The publication of Tanzaï et Néadarné, histoire japonaise (1734), which contained thinly veiled attacks on the Papal bull Unigenitus, the cardinal de Rohan and others, landed him briefly in the prison at Vincennes. His novel Les Égarements du cœur et de l'esprit was published between 1736 and 1738 and was, although he continued to edit it in 1738, never finished. Publication of Le Sopha, conte moral, an erotic political satire, in 1742 forced him into exile from Paris for several months.

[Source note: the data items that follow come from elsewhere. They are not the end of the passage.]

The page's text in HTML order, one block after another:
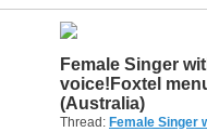
Female Singer
voice!Foxtel
(Australia)
Thread: Female Singer with a
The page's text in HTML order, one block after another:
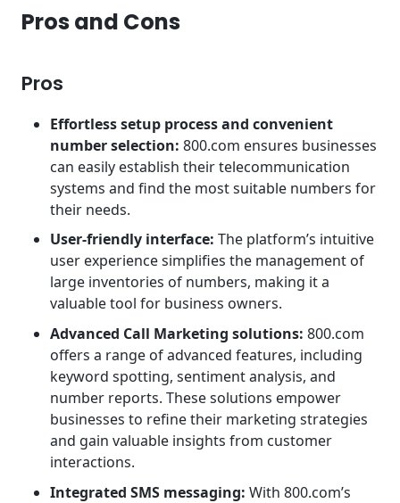
Pros and Cons
Pros
Effortless setup process and convenient
number selection: 800.com ensures businesses
can easily establish their telecommunication
systems and find the most suitable numbers for
their needs.
User-friendly interface: The platform’s intuitive
user experience simplifies the management of
large inventories of numbers, making it a
valuable tool for business owners.
Advanced Call Marketing solutions: 800.com
offers a range of advanced features, including
keyword spotting, sentiment analysis, and
number reports. These solutions empower
businesses to refine their marketing strategies
and gain valuable insights from customer
interactions.
Integrated SMS messaging: With 800.com’s
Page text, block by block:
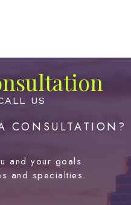
US
CONSULTATION?
and your goals.
and specialties.
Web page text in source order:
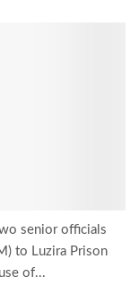
senior officials
to Luzira Prison
of...
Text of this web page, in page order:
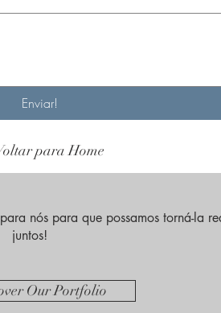
Enviar!
para Home
nós para que possamos torná-la
juntos!
Our Portfolio
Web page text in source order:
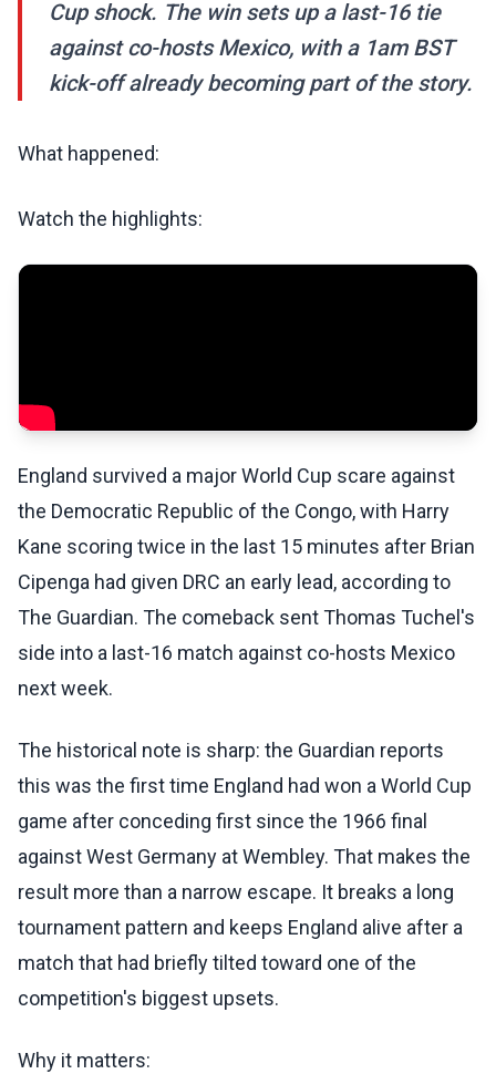
Cup shock. The win sets up a last-16 tie
against co-hosts Mexico, with a 1am BST
kick-off already becoming part of the story.
What happened:
Watch the highlights:
England survived a major World Cup scare against
the Democratic Republic of the Congo, with Harry
Kane scoring twice in the last 15 minutes after Brian
Cipenga had given DRC an early lead, according to
The Guardian. The comeback sent Thomas Tuchel's
side into a last-16 match against co-hosts Mexico
next week.
The historical note is sharp: the Guardian reports
this was the first time England had won a World Cup
game after conceding first since the 1966 final
against West Germany at Wembley. That makes the
result more than a narrow escape. It breaks a long
tournament pattern and keeps England alive after a
match that had briefly tilted toward one of the
competition's biggest upsets.
Why it matters:
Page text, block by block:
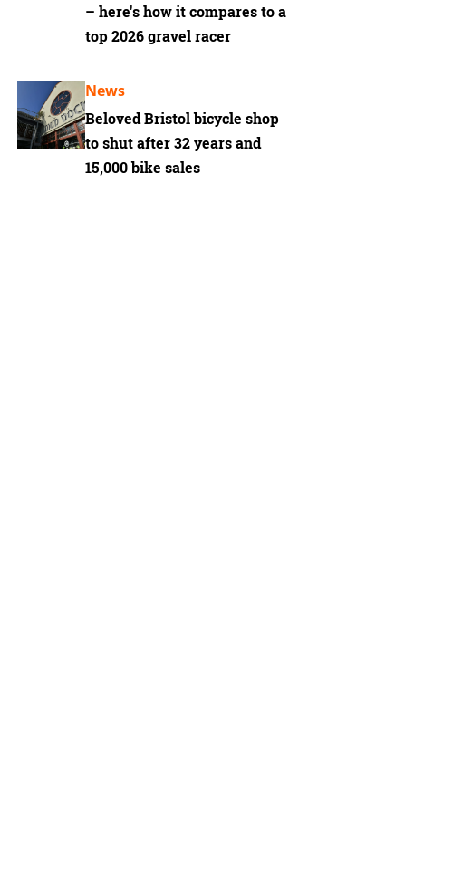
– here's how it compares to a
top 2026 gravel racer
Beloved Bristol bicycle shop
to shut after 32 years and
15,000 bike sales
News
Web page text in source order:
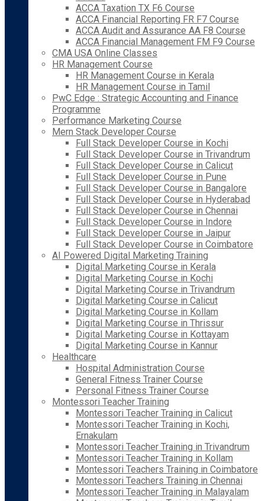
ACCA Taxation TX F6 Course
ACCA Financial Reporting FR F7 Course
ACCA Audit and Assurance AA F8 Course
ACCA Financial Management FM F9 Course
CMA USA Online Classes
HR Management Course
HR Management Course in Kerala
HR Management Course in Tamil
PwC Edge : Strategic Accounting and Finance
Programme
Performance Marketing Course
Mern Stack Developer Course
Full Stack Developer Course in Kochi
Full Stack Developer Course in Trivandrum
Full Stack Developer Course in Calicut
Full Stack Developer Course in Pune
Full Stack Developer Course in Bangalore
Full Stack Developer Course in Hyderabad
Full Stack Developer Course in Chennai
Full Stack Developer Course in Indore
Full Stack Developer Course in Jaipur
Full Stack Developer Course in Coimbatore
AI Powered Digital Marketing Training
Digital Marketing Course in Kerala
Digital Marketing Course in Kochi
Digital Marketing Course in Trivandrum
Digital Marketing Course in Calicut
Digital Marketing Course in Kollam
Digital Marketing Course in Thrissur
Digital Marketing Course in Kottayam
Digital Marketing Course in Kannur
Healthcare
Hospital Administration Course
General Fitness Trainer Course
Personal Fitness Trainer Course
Montessori Teacher Training
Montessori Teacher Training in Calicut
Montessori Teacher Training in Kochi,
Ernakulam
Montessori Teacher Training in Trivandrum
Montessori Teacher Training in Kollam
Montessori Teachers Training in Coimbatore
Montessori Teachers Training in Chennai
Montessori Teacher Training in Malayalam
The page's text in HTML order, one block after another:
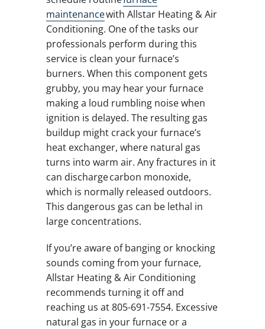
maintenancewith Allstar Heating & Air
Conditioning. One of the tasks our
professionals perform during this
service is clean your furnace’s
burners. When this component gets
grubby, you may hear your furnace
making a loud rumbling noise when
ignition is delayed. The resulting gas
buildup might crack your furnace’s
heat exchanger, where natural gas
turns into warm air. Any fractures in it
can discharge carbon monoxide,
which is normally released outdoors.
This dangerous gas can be lethal in
large concentrations.
If you’re aware of banging or knocking
sounds coming from your furnace,
Allstar Heating & Air Conditioning
recommends turning it off and
reaching us at 805-691-7554. Excessive
natural gas in your furnace or a
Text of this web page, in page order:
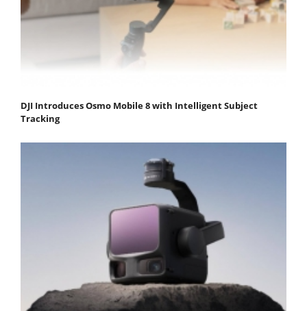
DJI Introduces Osmo Mobile 8 with Intelligent Subject
Tracking
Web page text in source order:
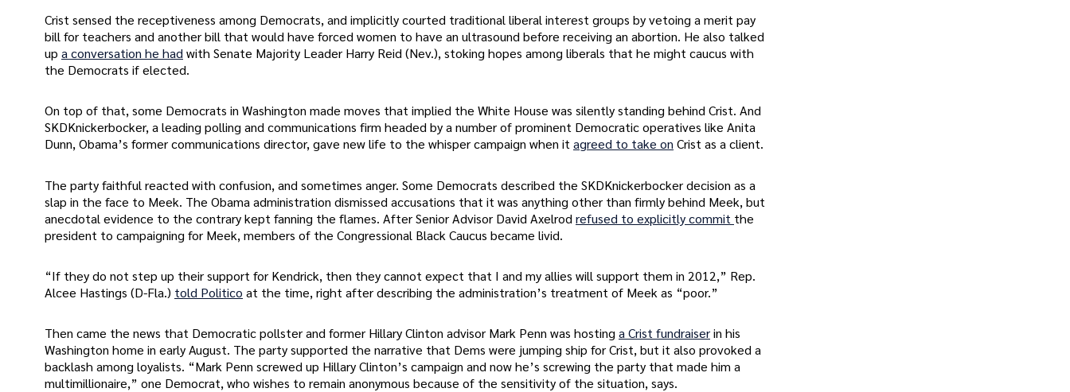
Crist sensed the receptiveness among Democrats, and implicitly courted traditional liberal interest groups by vetoing a merit pay
bill for teachers and another bill that would have forced women to have an ultrasound before receiving an abortion. He also talked
up a conversation he had with Senate Majority Leader Harry Reid (Nev.), stoking hopes among liberals that he might caucus with
the Democrats if elected.
On top of that, some Democrats in Washington made moves that implied the White House was silently standing behind Crist. And
SKDKnickerbocker, a leading polling and communications firm headed by a number of prominent Democratic operatives like Anita
Dunn, Obama’s former communications director, gave new life to the whisper campaign when itagreed to take on Crist as a client.
The party faithful reacted with confusion, and sometimes anger. Some Democrats described the SKDKnickerbocker decision as a
slap in the face to Meek. The Obama administration dismissed accusations that it was anything other than firmly behind Meek, but
anecdotal evidence to the contrary kept fanning the flames. After Senior Advisor David Axelrod refused to explicitly commit the
president to campaigning for Meek, members of the Congressional Black Caucus became livid.
“If they do not step up their support for Kendrick, then they cannot expect that I and my allies will support them in 2012,” Rep.
Alcee Hastings (D-Fla.) told Politico at the time, right after describing the administration’s treatment of Meek as “poor.”
Then came the news that Democratic pollster and former Hillary Clinton advisor Mark Penn was hosting a Crist fundraiserin his
Washington home in early August. The party supported the narrative that Dems were jumping ship for Crist, but it also provoked a
backlash among loyalists. “Mark Penn screwed up Hillary Clinton’s campaign and now he’s screwing the party that made him a
multimillionaire,” one Democrat, who wishes to remain anonymous because of the sensitivity of the situation, says.
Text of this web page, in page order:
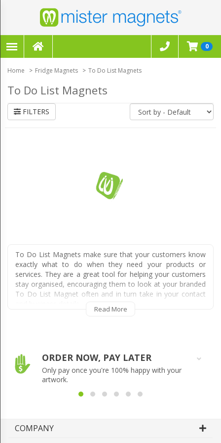
0
Home Fridge Magnets To Do List Magnets
FILTERS
To Do List Magnets
FILTERS
To Do List Magnets make sure that your customers know
exactly what to do when they need your products or
services. They are a great tool for helping your customers
stay organised, encouraging them to look at your branded
To Do List Magnet often and in turn take in your contact
frequent checking of the information written on the To Do
List Magnet, ensuring every member of a household is
exposed to your business.
They are often kept for years as a result of their
List, resulting in additional leads and sales that you would
Read More
ORDER NOW, PAY LATER
Only pay once you're 100% happy with your
artwork.
COMPANY
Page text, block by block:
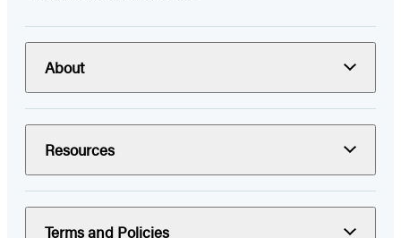
About
Resources
Terms and Policies
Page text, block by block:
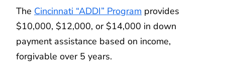
The Cincinnati “ADDI” Program provides
$10,000, $12,000, or $14,000 in down
payment assistance based on income,
forgivable over 5 years.
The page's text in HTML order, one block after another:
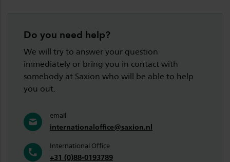
Do you need help?
We will try to answer your question
immediately or bring you in contact with
somebody at Saxion who will be able to help
you out.
email
internationaloffice@saxion.nl
International Office
+31 (0)88-0193789

Around 1744 he entered into a romantic liaison with Lady Henrietta Maria Stafford, daughter of a Jacobite chamberlain, and they were married in 1748. A son was born in 1746 and died in 1750. Despite financial hardship, they lived together until her death in 1755. Meanwhile, he published La Nuit et le moment (1745), Ah! quel conte! and Les Heureux Orphelins (1754). Inheriting nothing from Henriette, he was forced to sell his large library in 1757 and eventually found steady income as a royal censor (like his father) in 1759. In 1768 and 1772 he published his last two novels, Lettres de la duchesse de *** au duc de *** and Lettres athéniennes.

==Works==

- Le Sylphe ou Songe de Madame de R***. Écrit par elle-même à Madame de S*** (1730) (full text in French on Gallica) (The Sylph, in English translation by Sunny Lou Publishing: ISBN 978-1-95539-213-6, 2021)
- Lettres de la marquise de M*** au comte de R*** (1732)
- Tanzaï et Néadarné (incorrectly known as L'Écumoire, histoire japonaise) (1734) (full text in French on Gallica)
- Les Égarements du cœur et de l'esprit ou Mémoires de M. de Meilcour (1736–1738)
- Le Sopha, conte moral (1742) (full text in French on Gallica)
- Le dialogue des morts (1745)
- Les amours de Zéokinisul, roi des Kofirans (1746) (authorship disputed)
- Ah quel conte ! Conte politique et astronomique (1754) (full text in French on Gallica)
- Les Heureux Orphelins, histoire imitée de l'anglais (1754)
- La Nuit et le moment ou les matines de Cythère : dialogue (1755) (full text in French on Gallica)
- Le Hasard du coin du feu. Dialogue moral (1763) (full text in French on Gallica)
- Lettres de la Duchesse de *** au duc de *** (1768) (full text in French on Gallica)
- Lettres athéniennes. Extraites du porte-feuille d'Alcibiade (1771) (full text in French on Gallica)

==Recent editions==
- Standard edition is Œuvres complètes, éd. Jean Sgard, 4 vols., Paris: Classiques Garnier, 1999-2002.
- Lettres de la marquise de M*** au comte de R***, Paris, Desjonquères, 1990.
- Les Égarements du cœur et de l'esprit, Paris: GF-Flammarion, 1985.
- Le Sopha, Paris, Desjonquères, 1984.
- La Nuit et le moment et Le Hasard du coin du feu, Paris, Desjonquères, 1983.
- La Nuit et le moment, Livre de Poche Classique, 2003.
- Les Heureux Orphelins, Paris, Desjonquères, 1995.